A las dificultades en la lectura de datos se añade, por supuesto, la imposibilidad de estudiar el sistema nervioso con técnicas directas en sujetos sanos y estar limitados a la obtención de material en enfermos sometidos a una operación quirúrgica cerebral. Sin embargo, la “neurociencia” parece estar presente en todos lados y en todos los saberes. Posiblemente el interés del gran público por esta rama de la investigación científica haya dado un impulso mayor a las interpretaciones apresuradas de los resultados de las investigaciones. Es cierto, los temas no son menores. Una de las grandes preguntas que trata la interpretación de datos es cómo surge la conciencia, y de su mano llega el viejo tema del determinismo del comportamiento del hombre. Pues si todo lo que pensamos y sentimos fuese reducible a un proceso eléctrico, sería entonces tan fácil de emular como de manipular. Se acabaría, en tal caso, nuestra idea de lo inconmensurable del sujeto humano. Pero estamos lejos de eso aún: cada neurona se comunica, al menos, con otras mil neuronas y el total de ellas en el cerebro humano adulto es de 100 mil millones. El número total de sinapsis es de 100 billones, cien millones de millones. Los más complejos y recientes chips electrónicos, como el de IBM, que emulan el funcionamiento cerebral, tienen 256 millones de “sinapsis”, un número muy importante aunque 400.000 veces menor que el de sinapsis en el cerebro.
Estas cifras gigantescas nos dan una idea de la complejidad del sistema nervioso humano. De modo que las interpretaciones, tanto a partir de imágenes como por emulación en inteligencia artificial, aún están lejos de desentrañar pensamientos, recuerdos y sentimientos.
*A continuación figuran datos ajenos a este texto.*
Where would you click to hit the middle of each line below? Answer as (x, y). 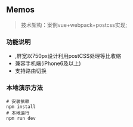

De hecho, hay teóricos que pusieron ese tipo de pregunta por fuera del lenguaje que tenemos disponible. Alguno la llamó “una pregunta difícil” por no llamarla irresoluble. Acaso su dificultad sea proporcional a la importancia que tendemos a darle. De modo que hay prisa en más de un sentido, y unas pocas verdades.

*Basilio Kotsias es Doctor en Medicina (UBA), investigador del Conicet y presidente de la Fundación Revista Medicina.